> _Exercise prompt_
Under this line sits a listing. Repeat exactly and only its lines from the one holding "Where is each" through the one holding "# config string (71, 106)"; skip pictures.

> _Available data_
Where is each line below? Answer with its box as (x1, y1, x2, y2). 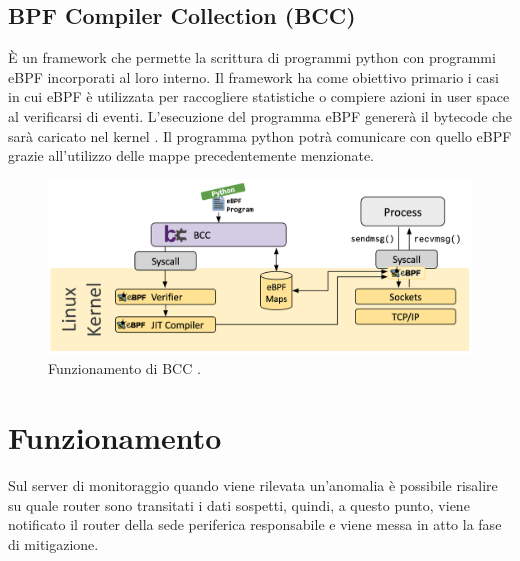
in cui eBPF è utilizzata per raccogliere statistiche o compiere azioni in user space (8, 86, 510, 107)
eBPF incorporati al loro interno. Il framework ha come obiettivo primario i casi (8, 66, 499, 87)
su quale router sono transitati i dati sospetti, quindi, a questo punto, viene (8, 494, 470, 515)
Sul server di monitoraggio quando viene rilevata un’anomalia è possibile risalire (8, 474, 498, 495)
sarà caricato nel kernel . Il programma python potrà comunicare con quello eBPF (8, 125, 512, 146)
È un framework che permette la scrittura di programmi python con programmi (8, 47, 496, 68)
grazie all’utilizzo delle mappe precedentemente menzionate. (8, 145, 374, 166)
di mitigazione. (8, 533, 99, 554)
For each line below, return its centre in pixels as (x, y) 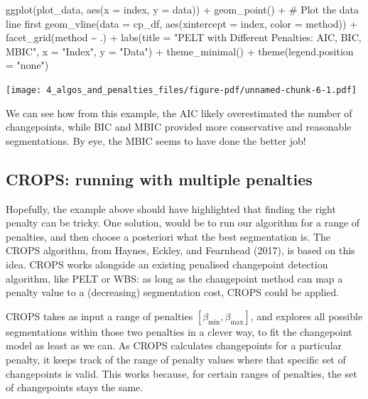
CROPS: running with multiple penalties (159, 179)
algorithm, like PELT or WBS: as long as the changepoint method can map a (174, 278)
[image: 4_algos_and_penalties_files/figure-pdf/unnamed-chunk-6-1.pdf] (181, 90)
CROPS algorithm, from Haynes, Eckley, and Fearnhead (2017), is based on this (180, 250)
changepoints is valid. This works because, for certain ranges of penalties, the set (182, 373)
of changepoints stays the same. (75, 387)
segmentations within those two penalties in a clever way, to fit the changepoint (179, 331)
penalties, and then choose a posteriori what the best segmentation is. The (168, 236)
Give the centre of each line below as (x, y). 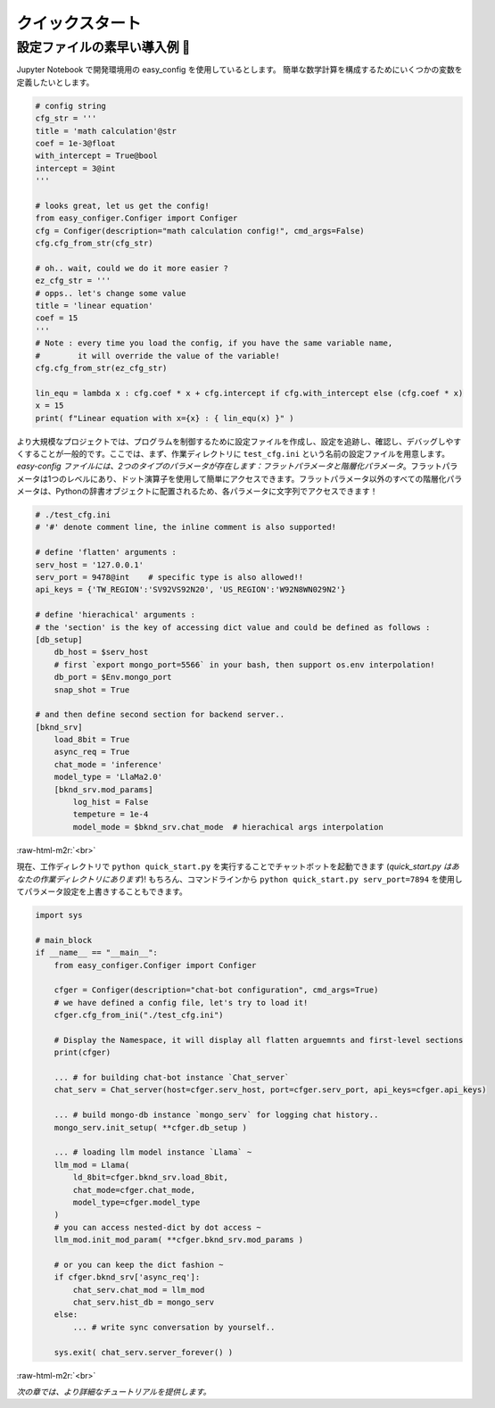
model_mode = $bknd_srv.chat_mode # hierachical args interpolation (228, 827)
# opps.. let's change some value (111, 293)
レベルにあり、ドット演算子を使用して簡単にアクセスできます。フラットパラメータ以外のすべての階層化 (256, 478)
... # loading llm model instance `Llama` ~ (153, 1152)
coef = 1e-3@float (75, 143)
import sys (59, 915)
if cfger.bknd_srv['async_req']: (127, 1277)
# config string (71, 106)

---

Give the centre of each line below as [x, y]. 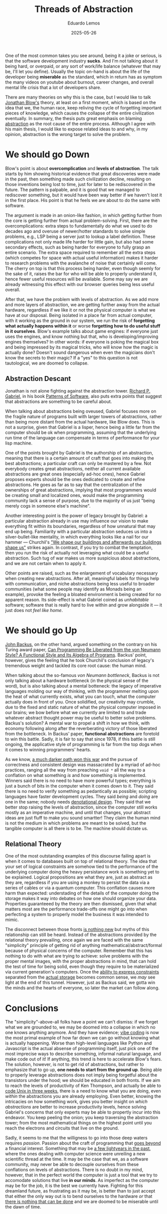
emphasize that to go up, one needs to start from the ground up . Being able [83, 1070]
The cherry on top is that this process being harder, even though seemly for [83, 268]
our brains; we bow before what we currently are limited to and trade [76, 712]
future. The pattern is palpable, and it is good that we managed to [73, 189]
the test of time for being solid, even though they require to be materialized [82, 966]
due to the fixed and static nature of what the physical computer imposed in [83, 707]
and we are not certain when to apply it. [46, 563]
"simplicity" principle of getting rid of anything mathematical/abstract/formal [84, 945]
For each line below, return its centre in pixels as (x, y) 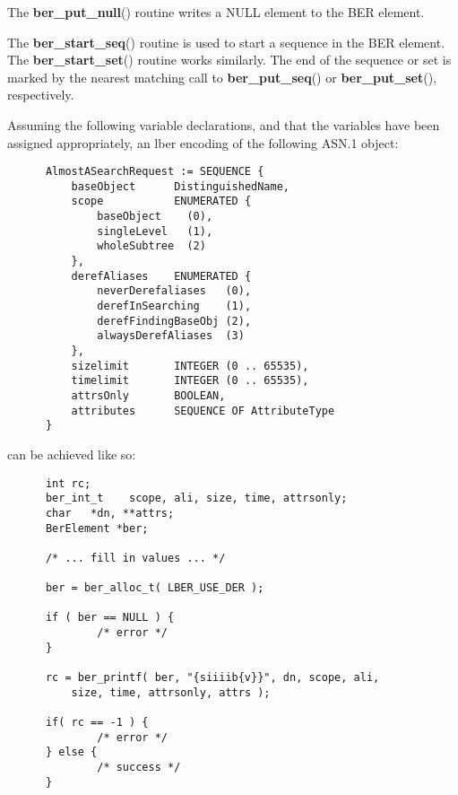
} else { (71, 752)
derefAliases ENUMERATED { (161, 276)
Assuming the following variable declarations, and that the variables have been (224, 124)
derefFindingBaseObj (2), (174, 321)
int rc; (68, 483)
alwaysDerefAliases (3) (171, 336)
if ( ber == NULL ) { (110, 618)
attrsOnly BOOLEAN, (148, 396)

> _Exercise output_
Where is each line below? Answer with its box as (x1, y1, x2, y2). 
in cui eBPF è utilizzata per raccogliere statistiche o compiere azioni in user space (8, 86, 510, 107)
eBPF incorporati al loro interno. Il framework ha come obiettivo primario i casi (8, 66, 499, 87)
su quale router sono transitati i dati sospetti, quindi, a questo punto, viene (8, 494, 470, 515)
Sul server di monitoraggio quando viene rilevata un’anomalia è possibile risalire (8, 474, 498, 495)
sarà caricato nel kernel . Il programma python potrà comunicare con quello eBPF (8, 125, 512, 146)
È un framework che permette la scrittura di programmi python con programmi (8, 47, 496, 68)
grazie all’utilizzo delle mappe precedentemente menzionate. (8, 145, 374, 166)
di mitigazione. (8, 533, 99, 554)
For each line below, return its centre in pixels as (x, y) 
CROPS: running with multiple penalties (159, 179)
algorithm, like PELT or WBS: as long as the changepoint method can map a (174, 278)
[image: 4_algos_and_penalties_files/figure-pdf/unnamed-chunk-6-1.pdf] (181, 90)
CROPS algorithm, from Haynes, Eckley, and Fearnhead (2017), is based on this (180, 250)
changepoints is valid. This works because, for certain ranges of penalties, the set (182, 373)
of changepoints stays the same. (75, 387)
segmentations within those two penalties in a clever way, to fit the changepoint (179, 331)
penalties, and then choose a posteriori what the best segmentation is. The (168, 236)
Give the centre of each line below as (x, y). 
model_mode = $bknd_srv.chat_mode # hierachical args interpolation (228, 827)
# opps.. let's change some value (111, 293)
レベルにあり、ドット演算子を使用して簡単にアクセスできます。フラットパラメータ以外のすべての階層化 (256, 478)
... # loading llm model instance `Llama` ~ (153, 1152)
coef = 1e-3@float (75, 143)
import sys (59, 915)
if cfger.bknd_srv['async_req']: (127, 1277)
# config string (71, 106)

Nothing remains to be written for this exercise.